The present study had some limitations. First, the sample size was relatively small (HOT: n = 8; CON: n = 7). The sample size was comparable to previous studies, which determined thermoregulatory (Travers et al. 2020) or hepcidin responses to endurance training (Ishibashi et al. 2020; Zügel et al. 2020). Moreover, inter-individual variations in the respective parameters (i.e., serum hepcidin concentrations, Fig. 2) were small. However, further determination with increased number of endurance athletes may be valuable. Second, heat stress during all training sessions in the HOT groups appeared to be modest compared with previous studies (Lorenzo et al. 2010; Neal et al. 2016; Travers et al. 2020), because ambient temperature was set at 35 °C in the HOT group. In contrast, many previous studies utilized 38–40 °C to produce heat stress during the HA protocol (Lorenzo et al. 2010; Neal et al. 2016; Travers et al. 2020). This may be a reason why the HA was modest in the HOT group. Thus, further research is needed to investigate the exercise-induced hepcidin elevation after HA when utilizing greater heat stress (e.g., 38–40 °C) during HA protocols. Finally, the findings of the present study may be specific to iron-sufficient subjects (i.e., ferritin > 60 ng/mL).
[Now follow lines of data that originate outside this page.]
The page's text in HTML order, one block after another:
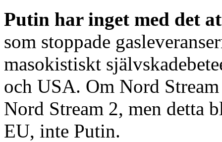
Putin har inget med det
som stoppade
masokistiskt
och USA. Om Nord
Nord Stream 2, men detta
EU, inte Putin.
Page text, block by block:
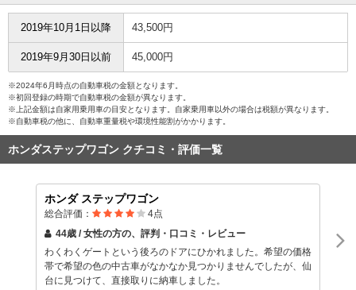
2019年10月1日以降 43,500円
2019年9月30日以前 45,000円
※2024年6月時点の自動車税の金額となります。
※初回登録の時期で自動車税の金額が異なります。
※上記金額は自家用乗用車の目安となります。自家乗用車以外の場合は税額が異なります。
※自動車税の他に、自動車重量税や環境性能割がかかります。
ホンダステップワゴン クチコミ・評価一覧
ホンダ ステップワゴン
総合評価： 4点
44歳 / 女性の方の、評判・口コミ・レビュー
わくわくゲートという後ろのドアにひかれました。希望の価格
帯で希望の色の中古車がなかなか見つかりませんでしたが、仙
台に見つけて、直接取りに納車しました。
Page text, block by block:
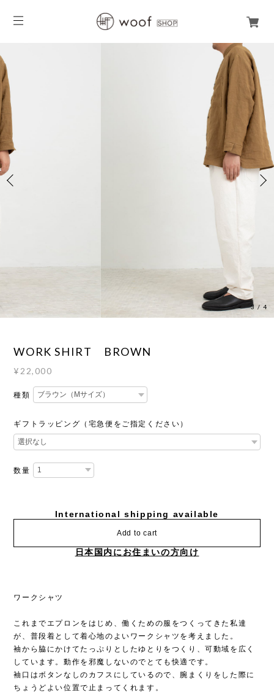
3 /4
WORK SHIRT BROWN
¥22,000
種類
ギフトラッピング（宅急便をご指定ください）
数量
International shipping available
Add to cart
日本国内にお住まいの方向け
ワークシャツ
これまでエプロンをはじめ、働くための服をつくってきた私達
が、普段着として着心地のよいワークシャツを考えました。
袖から脇にかけてたっぷりとしたゆとりをつくり、可動域を広く
しています。動作を邪魔しないのでとても快適です。
袖口はボタンなしのカフスにしているので、腕まくりをした際に
ちょうどよい位置で止まってくれます。
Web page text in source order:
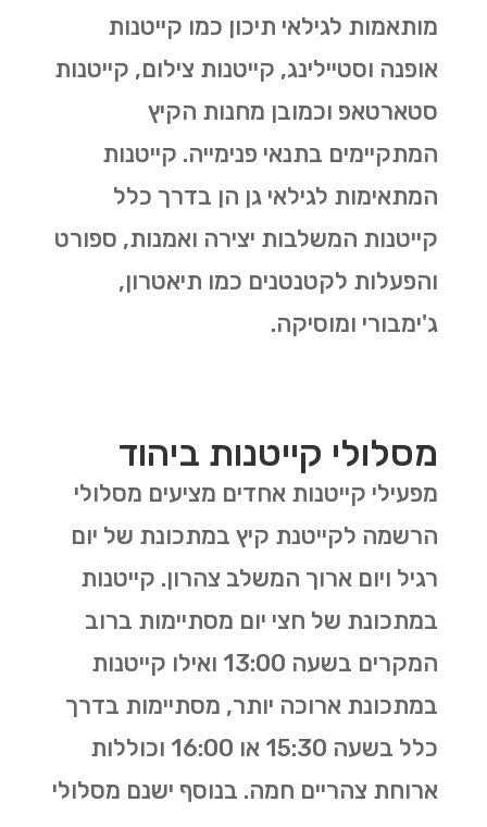
מותאמות לגילאי תיכון כמו קייטנות
אופנה וסטיילינג, קייטנות צילום, קייטנות
סטארטאפ וכמובן מחנות הקיץ
המתקיימים בתנאי פנימייה. קייטנות
המתאימות לגילאי גן הן בדרך כלל
קייטנות המשלבות יצירה ואמנות, ספורט
והפעלות לקטנטנים כמו תיאטרון,
ג'ימבורי ומוסיקה.
מסלולי קייטנות ביהוד
מפעילי קייטנות אחדים מציעים מסלולי
הרשמה לקייטנת קיץ במתכונת של יום
רגיל ויום ארוך המשלב צהרון. קייטנות
במתכונת של חצי יום מסתיימות ברוב
המקרים בשעה 13:00 ואילו קייטנות
במתכונת ארוכה יותר, מסתיימות בדרך
כלל בשעה 15:30 או 16:00 וכוללות
ארוחת צהריים חמה. בנוסף ישנם מסלולי
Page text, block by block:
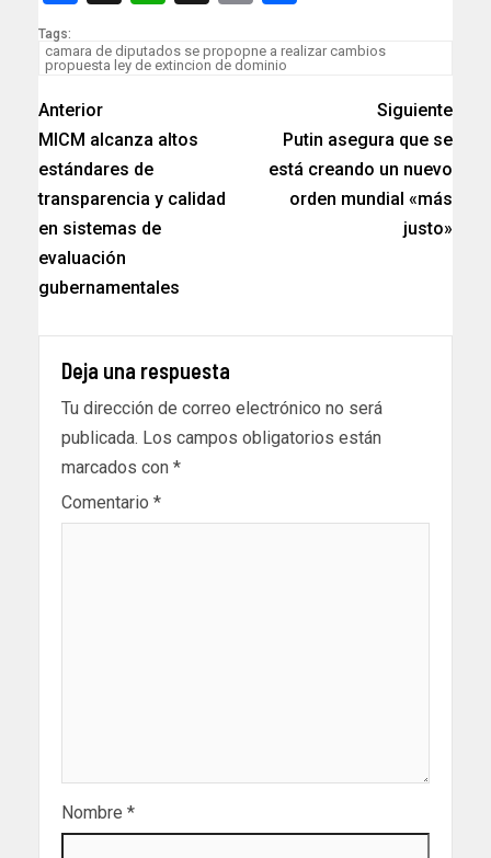
Tags:
camara de diputados se propopne a realizar cambios
propuesta ley de extincion de dominio
Anterior
MICM alcanza altos
estándares de
transparencia y calidad
en sistemas de
evaluación
gubernamentales
Siguiente
Putin asegura que se
está creando un nuevo
orden mundial «más
justo»
Deja una respuesta
Tu dirección de correo electrónico no será
publicada. Los campos obligatorios están
marcados con *
Comentario *
Nombre *

As hepcidin responses following exercise have been suggested to be influenced by iron status (Peeling et al. 2014), the impact of hepcidin responses to endurance training under hot conditions should be clarified in such populations (e.g., ferritin < 20–30 ng/mL). Moreover, we did not evaluate blood ferritin concentrations after HST, which affect post-exercise blood hepcidin concentrations.

Conclusion

10 days of endurance training under hot conditions improved thermoregulation, whereas endurance exercise-induced hepcidin elevation under hot conditions was not attenuated compared to before the training period. The present findings suggest that short-term HA training under hot conditions does not affect iron metabolism, at least in terms of hepcidin activity. Therefore, endurance training under hot conditions can improve thermoregulatory capacity and endurance capacity (Lorenzo et al. 2010; Tyler et al. 2016; Saunders et al. 2019; Waldron et al. 2021) without affecting iron metabolism.